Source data
========================================================================

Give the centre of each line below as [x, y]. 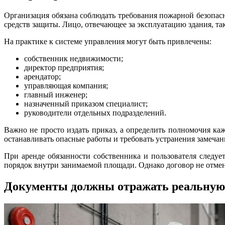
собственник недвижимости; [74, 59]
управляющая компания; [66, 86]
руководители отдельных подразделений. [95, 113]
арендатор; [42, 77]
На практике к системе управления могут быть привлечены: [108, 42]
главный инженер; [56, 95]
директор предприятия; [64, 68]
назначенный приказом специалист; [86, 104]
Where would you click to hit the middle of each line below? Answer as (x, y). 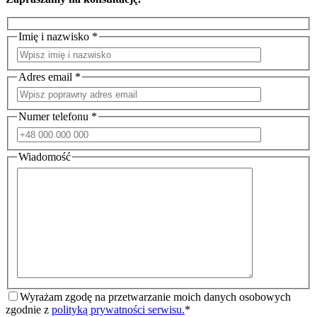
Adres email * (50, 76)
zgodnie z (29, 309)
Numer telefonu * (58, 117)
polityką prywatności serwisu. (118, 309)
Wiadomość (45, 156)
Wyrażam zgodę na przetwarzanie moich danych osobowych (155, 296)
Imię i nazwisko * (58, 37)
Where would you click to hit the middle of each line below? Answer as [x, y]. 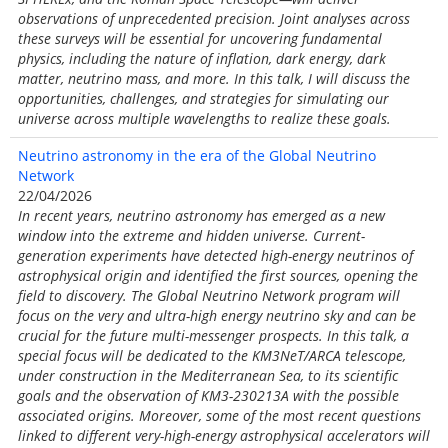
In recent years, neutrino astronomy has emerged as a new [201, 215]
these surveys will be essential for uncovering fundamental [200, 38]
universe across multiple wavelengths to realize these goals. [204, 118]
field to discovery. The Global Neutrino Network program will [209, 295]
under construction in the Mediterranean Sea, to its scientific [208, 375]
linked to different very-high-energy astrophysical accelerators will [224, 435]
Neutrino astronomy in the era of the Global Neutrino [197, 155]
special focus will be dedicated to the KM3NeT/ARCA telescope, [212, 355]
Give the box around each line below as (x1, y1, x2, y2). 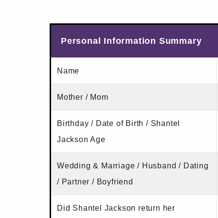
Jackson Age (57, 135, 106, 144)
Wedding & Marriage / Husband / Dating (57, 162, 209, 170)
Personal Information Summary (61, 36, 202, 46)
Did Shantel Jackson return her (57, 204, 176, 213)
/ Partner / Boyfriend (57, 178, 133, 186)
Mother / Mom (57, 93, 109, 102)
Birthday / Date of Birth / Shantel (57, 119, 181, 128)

========================================================================

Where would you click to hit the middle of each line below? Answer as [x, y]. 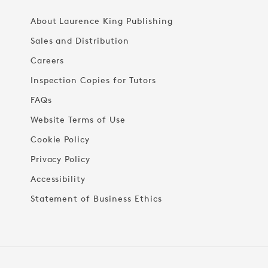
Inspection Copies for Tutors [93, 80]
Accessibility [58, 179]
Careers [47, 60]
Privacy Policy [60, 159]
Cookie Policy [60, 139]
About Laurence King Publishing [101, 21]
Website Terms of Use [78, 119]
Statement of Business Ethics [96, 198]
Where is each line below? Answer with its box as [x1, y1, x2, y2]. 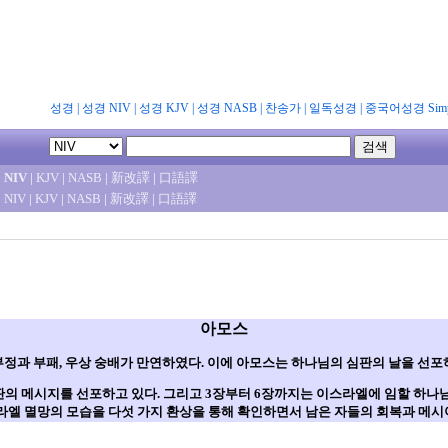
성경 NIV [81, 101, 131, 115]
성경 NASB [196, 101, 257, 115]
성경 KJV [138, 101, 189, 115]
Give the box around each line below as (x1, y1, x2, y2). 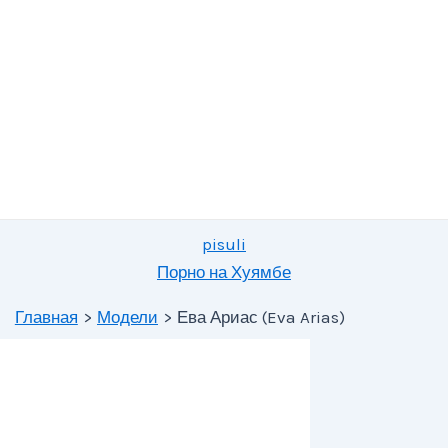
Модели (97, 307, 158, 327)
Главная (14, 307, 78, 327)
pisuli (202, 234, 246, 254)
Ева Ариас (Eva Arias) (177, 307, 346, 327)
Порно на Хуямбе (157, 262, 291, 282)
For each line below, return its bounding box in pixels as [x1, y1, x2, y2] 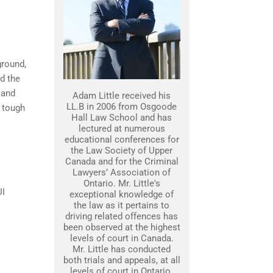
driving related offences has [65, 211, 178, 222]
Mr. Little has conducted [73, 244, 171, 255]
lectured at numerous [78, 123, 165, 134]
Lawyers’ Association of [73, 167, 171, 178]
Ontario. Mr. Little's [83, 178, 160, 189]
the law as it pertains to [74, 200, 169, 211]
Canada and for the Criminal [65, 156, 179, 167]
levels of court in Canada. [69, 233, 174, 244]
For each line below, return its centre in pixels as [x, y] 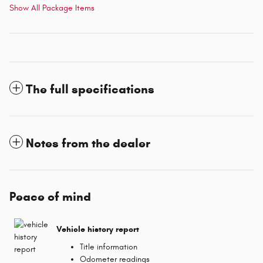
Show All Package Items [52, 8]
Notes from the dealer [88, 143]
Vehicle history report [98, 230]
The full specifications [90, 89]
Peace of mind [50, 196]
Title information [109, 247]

========================================================================

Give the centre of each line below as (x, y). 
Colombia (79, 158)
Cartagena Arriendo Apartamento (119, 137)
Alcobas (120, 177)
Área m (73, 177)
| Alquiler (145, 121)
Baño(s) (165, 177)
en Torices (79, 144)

========================================================================

What the task asks
Copy nothing but the lines above from the one with "Give the centre of each line below as [x, y]." to the one with "special focus will", inclusive, word for word. Leave every picture out.

Exercise solution
Give the centre of each line below as [x, y]. 
собственник недвижимости; [74, 59]
управляющая компания; [66, 86]
руководители отдельных подразделений. [95, 113]
арендатор; [42, 77]
На практике к системе управления могут быть привлечены: [108, 42]
главный инженер; [56, 95]
директор предприятия; [64, 68]
назначенный приказом специалист; [86, 104]
Where would you click to hit the middle of each line below? Answer as (x, y). 
Adres email * (50, 76)
zgodnie z (29, 309)
Numer telefonu * (58, 117)
polityką prywatności serwisu. (118, 309)
Wiadomość (45, 156)
Wyrażam zgodę na przetwarzanie moich danych osobowych (155, 296)
Imię i nazwisko * (58, 37)
Where would you click to hit the middle of each line below? Answer as [x, y]. 
In recent years, neutrino astronomy has emerged as a new [201, 215]
these surveys will be essential for uncovering fundamental [200, 38]
universe across multiple wavelengths to realize these goals. [204, 118]
field to discovery. The Global Neutrino Network program will [209, 295]
under construction in the Mediterranean Sea, to its scientific [208, 375]
linked to different very-high-energy astrophysical accelerators will [224, 435]
Neutrino astronomy in the era of the Global Neutrino [197, 155]
special focus will be dedicated to the KM3NeT/ARCA telescope, [212, 355]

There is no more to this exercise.